Three Crazy Ways Web 2.0 Companies Tap Into Humanity’s Innate Need for Organization

Have you ever wondered why lists, and listicles, are so popular on the Internet? Between BuzzFeed­-style GIF-­filled “Top 10 Reasons Why ______ Means _______” pieces and The Awl’s gently mocking “Listicle Without Commentary” series, the format unarguably drives a huge amount of Internet traffic—so much so that legacy media companies are scrambling to keep up (see The Washington Post’s Upworthy­ inspired Wonkblog spinoff, KnowMore). It turns out the reason for their insane popularity isn’t any techy, SEO stuff, it’s that lists tap into an inherent human desire for order.

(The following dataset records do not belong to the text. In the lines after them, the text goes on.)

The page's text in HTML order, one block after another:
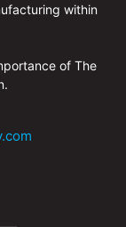
within
of The
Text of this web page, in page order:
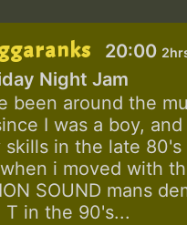
20:00
Night Jam
been around the
I was a boy, and
skills in the late 80's
i moved with
SOUND mans
T in the 90's...
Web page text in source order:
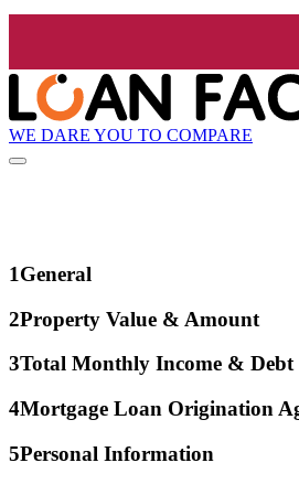
WE DARE YOU TO COMPARE
1General
2Property Value & Amount
3Total Monthly Income & Debt
4Mortgage Loan Origination
5Personal Information
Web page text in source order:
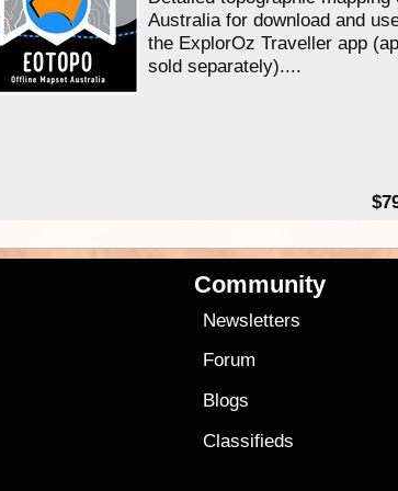
Australia for download and
the ExplorOz Traveller app
sold separately)....
Community
Newsletters
Forum
Blogs
Classifieds
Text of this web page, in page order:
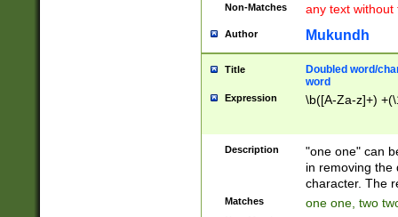
Non-Matches any text without
Author Mukundh
Title
Doubled word/
word
Expression \b([A-Za-z]+)
Description
"one one" can
in removing the
character. The
Matches one one, two
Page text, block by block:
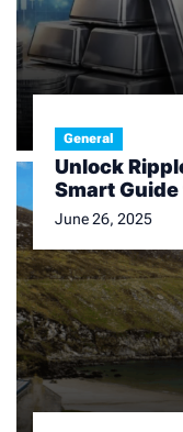
Finance
An In – depth
Silver Price
General
Unlock
Smart Guide
June 26, 2025
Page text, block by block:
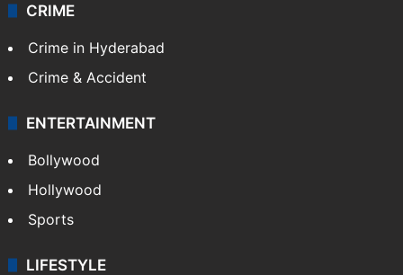
CRIME
Crime in Hyderabad
Crime & Accident
ENTERTAINMENT
Bollywood
Hollywood
Sports
LIFESTYLE
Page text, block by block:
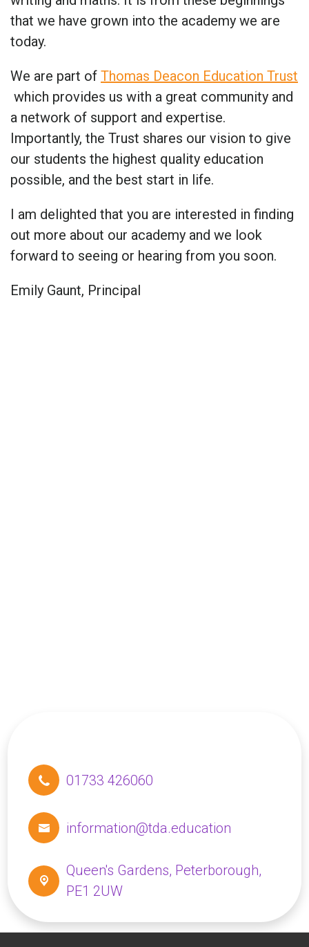
that we have grown into the academy we are
today.
We are part of Thomas Deacon Education Trust
which provides us with a great community and
a network of support and expertise.
Importantly, the Trust shares our vision to give
our students the highest quality education
possible, and the best start in life.
I am delighted that you are interested in finding
out more about our academy and we look
forward to seeing or hearing from you soon.
Emily Gaunt, Principal
01733 426060
information@tda.education
Queen's Gardens, Peterborough,
PE1 2UW
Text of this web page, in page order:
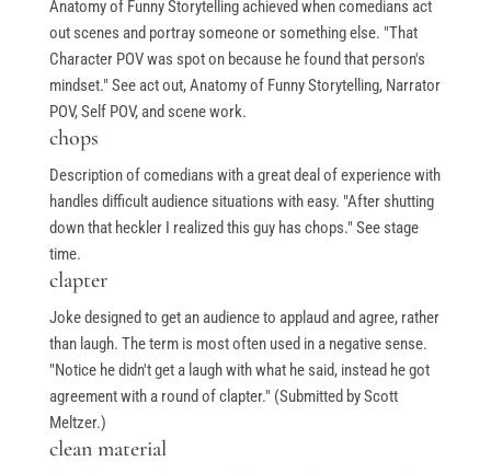
Anatomy of Funny Storytelling achieved when comedians act
out scenes and portray someone or something else. "That
Character POV was spot on because he found that person's
mindset." See act out, Anatomy of Funny Storytelling, Narrator
POV, Self POV, and scene work.
chops
Description of comedians with a great deal of experience with
handles difficult audience situations with easy. "After shutting
down that heckler I realized this guy has chops." See stage
time.
clapter
Joke designed to get an audience to applaud and agree, rather
than laugh. The term is most often used in a negative sense.
"Notice he didn't get a laugh with what he said, instead he got
agreement with a round of clapter." (Submitted by Scott
Meltzer.)
clean material
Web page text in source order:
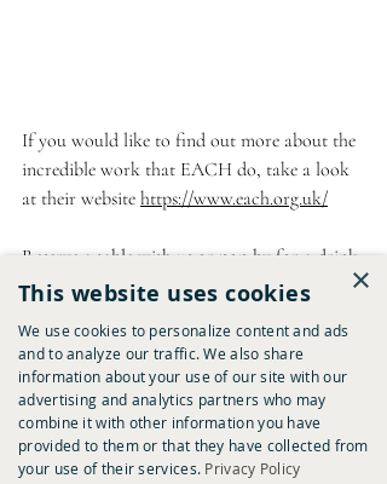
If you would like to find out more about the
incredible work that EACH do, take a look
at their website https://www.each.org.uk/
Reserve a table with us or pop by for a drink
this festive period to help in our fundraising.
*
Images were sourced from the EACH Instagram
account
×
This website uses cookies
We use cookies to personalize content and ads
and to analyze our traffic. We also share
information about your use of our site with our
advertising and analytics partners who may
combine it with other information you have
provided to them or that they have collected from
your use of their services. Privacy Policy
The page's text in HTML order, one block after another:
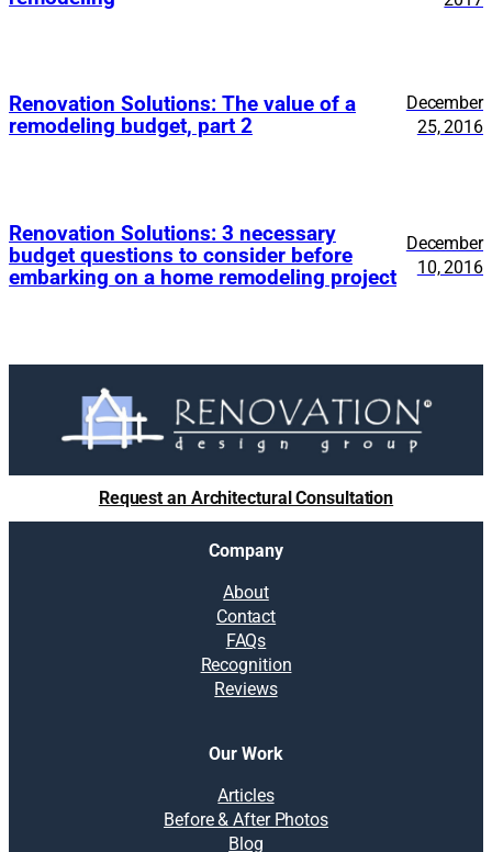
Renovation Solutions: The value of a
remodeling budget, part 2
December
25, 2016
Renovation Solutions: 3 necessary
budget questions to consider before
embarking on a home remodeling project
December
10, 2016
Request an Architectural Consultation
Company
About
Contact
FAQs
Recognition
Reviews
Our Work
Articles
Before & After Photos
Blog
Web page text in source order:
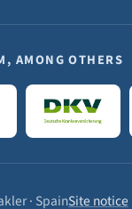
AMONG OTHERS
· SpainSite notice
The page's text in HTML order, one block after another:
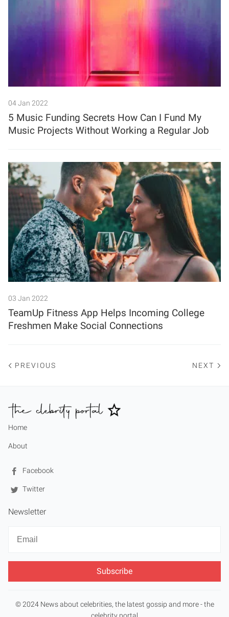
04 Jan 2022
5 Music Funding Secrets How Can I Fund My
Music Projects Without Working a Regular Job
03 Jan 2022
TeamUp Fitness App Helps Incoming College
Freshmen Make Social Connections
PREVIOUS NEXT
Home
About
Facebook
Twitter
Newsletter
Newsletter
© 2024 News about celebrities, the latest gossip and more - the
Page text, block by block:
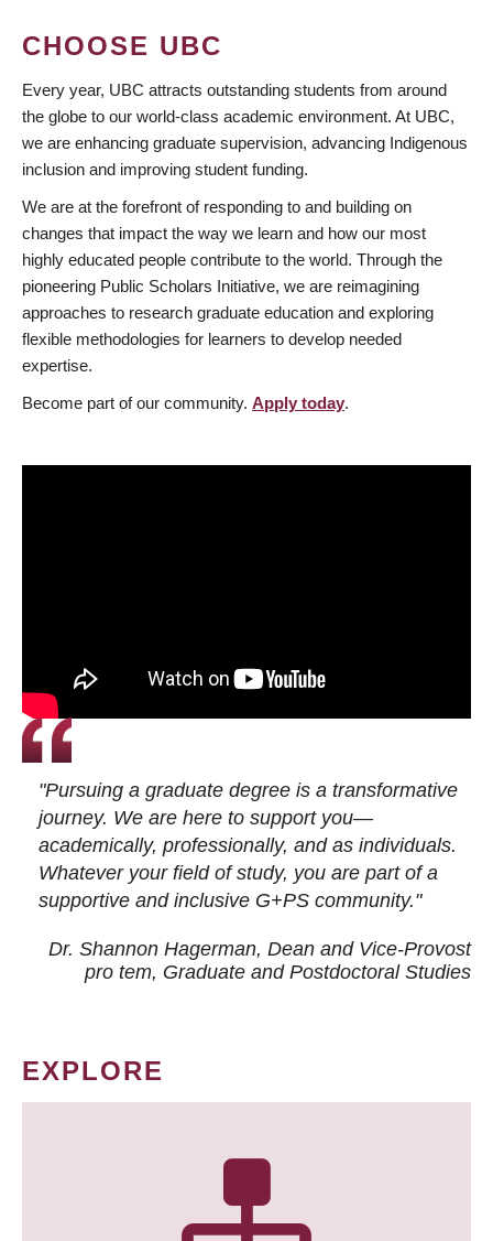
CHOOSE UBC
Every year, UBC attracts outstanding students from around
the globe to our world-class academic environment. At UBC,
we are enhancing graduate supervision, advancing Indigenous
inclusion and improving student funding.
We are at the forefront of responding to and building on
changes that impact the way we learn and how our most
highly educated people contribute to the world. Through the
pioneering Public Scholars Initiative, we are reimagining
approaches to research graduate education and exploring
flexible methodologies for learners to develop needed
expertise.
Become part of our community. Apply today.
"Pursuing a graduate degree is a transformative
journey. We are here to support you—
academically, professionally, and as individuals.
Whatever your field of study, you are part of a
supportive and inclusive G+PS community."
Dr. Shannon Hagerman, Dean and Vice-Provost
pro tem, Graduate and Postdoctoral Studies
EXPLORE
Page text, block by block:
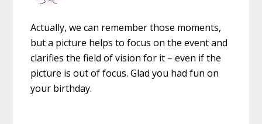
Actually, we can remember those moments,
but a picture helps to focus on the event and
clarifies the field of vision for it – even if the
picture is out of focus. Glad you had fun on
your birthday.
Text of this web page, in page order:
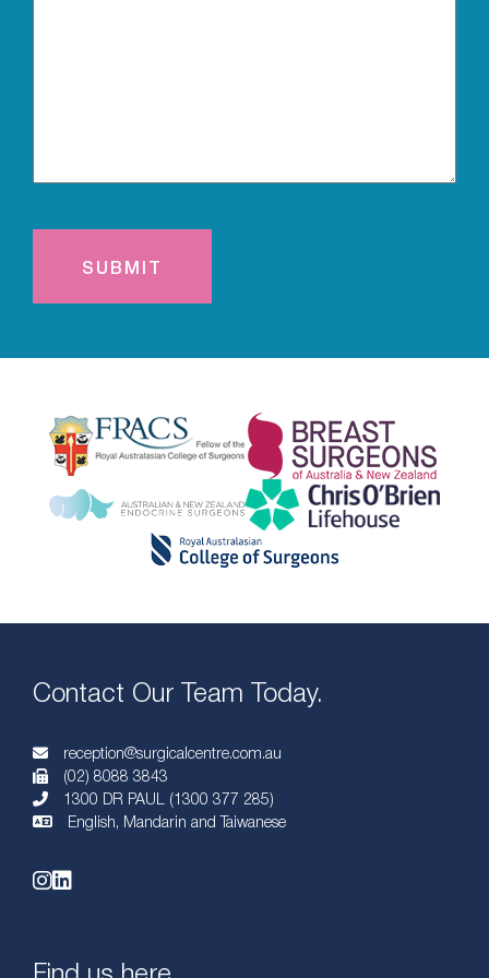
Contact Our Team Today.
reception@surgicalcentre.com.au
(02) 8088 3843
1300 DR PAUL (1300 377 285)
English, Mandarin and Taiwanese
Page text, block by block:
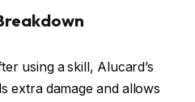
using a skill, Alucard’s
extra damage and allows
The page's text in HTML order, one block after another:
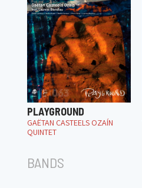
PLAYGROUND
GAËTAN CASTEELS OZAÍN
QUINTET
BANDS
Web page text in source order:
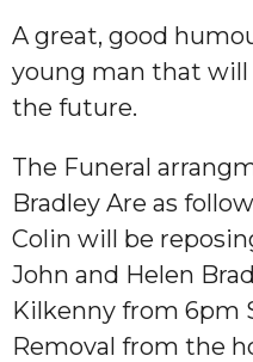
A great, good
young man that will
the future.
The Funeral
Bradley Are as
Colin will be
John and Helen
Kilkenny from 6pm
Removal from the
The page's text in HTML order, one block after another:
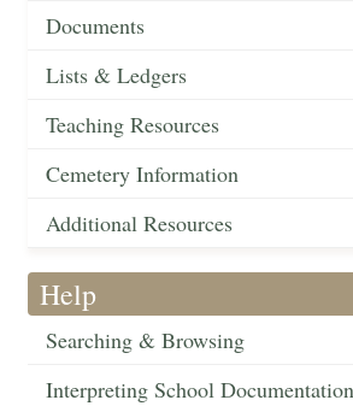
Documents
Lists & Ledgers
Teaching Resources
Cemetery Information
Additional Resources
Help
Searching & Browsing
Interpreting School Documentation
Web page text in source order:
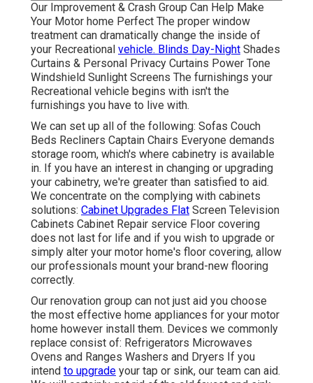
Our Improvement & Crash Group Can Help Make
Your Motor home Perfect The proper window
treatment can dramatically change the inside of
your Recreational vehicle. Blinds Day-Night Shades
Curtains & Personal Privacy Curtains Power Tone
Windshield Sunlight Screens The furnishings your
Recreational vehicle begins with isn't the
furnishings you have to live with.
We can set up all of the following: Sofas Couch
Beds Recliners Captain Chairs Everyone demands
storage room, which's where cabinetry is available
in. If you have an interest in changing or upgrading
your cabinetry, we're greater than satisfied to aid.
We concentrate on the complying with cabinets
solutions: Cabinet Upgrades Flat Screen Television
Cabinets Cabinet Repair service Floor covering
does not last for life and if you wish to upgrade or
simply alter your motor home's floor covering, allow
our professionals mount your brand-new flooring
correctly.
Our renovation group can not just aid you choose
the most effective home appliances for your motor
home however install them. Devices we commonly
replace consist of: Refrigerators Microwaves
Ovens and Ranges Washers and Dryers If you
intend to upgrade your tap or sink, our team can aid.

On The New Yorker’s Elements blog, psychologist Maria Konnikova dives deep into why our brains love organization:

The headline catches our eye in a stream of content; it positions its subject within a preëxisting category and classification system, like “talented animals”; it spatially organizes the information; and it promises a story that’s finite, whose length has been quantified upfront. Together, these create an easy reading experience, in which the mental heavy lifting of conceptualization, categorization, and analysis is completed well in advance of actual consumption—a bit like sipping green juice instead of munching on a bundle of kale. And there’s little that our brains crave more than effortlessly acquired data.

The other great traffic­-driver of 2013, besides listicles, was the powerhouse known as Upworthy. Along with its many, many, many clones, Upworthy essentially created an entirely new kind of clickbait. They’re instantly recognizable; take “We May Tell Our Kids That Life Isn’t Fair, But We Should Actually Listen To Them Talk About Fairness”, for example.­ Robinson Meyer (The Atlantic) describes them as “[making] an emotional promise… [having] two phrases… [and painting] their political proposition as obvious, as beyond debate.” Clickbait generators, like Upworthy or the aforementioned KnowMore, work because they give just enough information to pique interest, but not enough to be able to move on without clicking. It works incredibly well; in November 2013, Upworthy had 87 million unique visitors. Contra The New York Times, only receives about 31 million unique visitors each month.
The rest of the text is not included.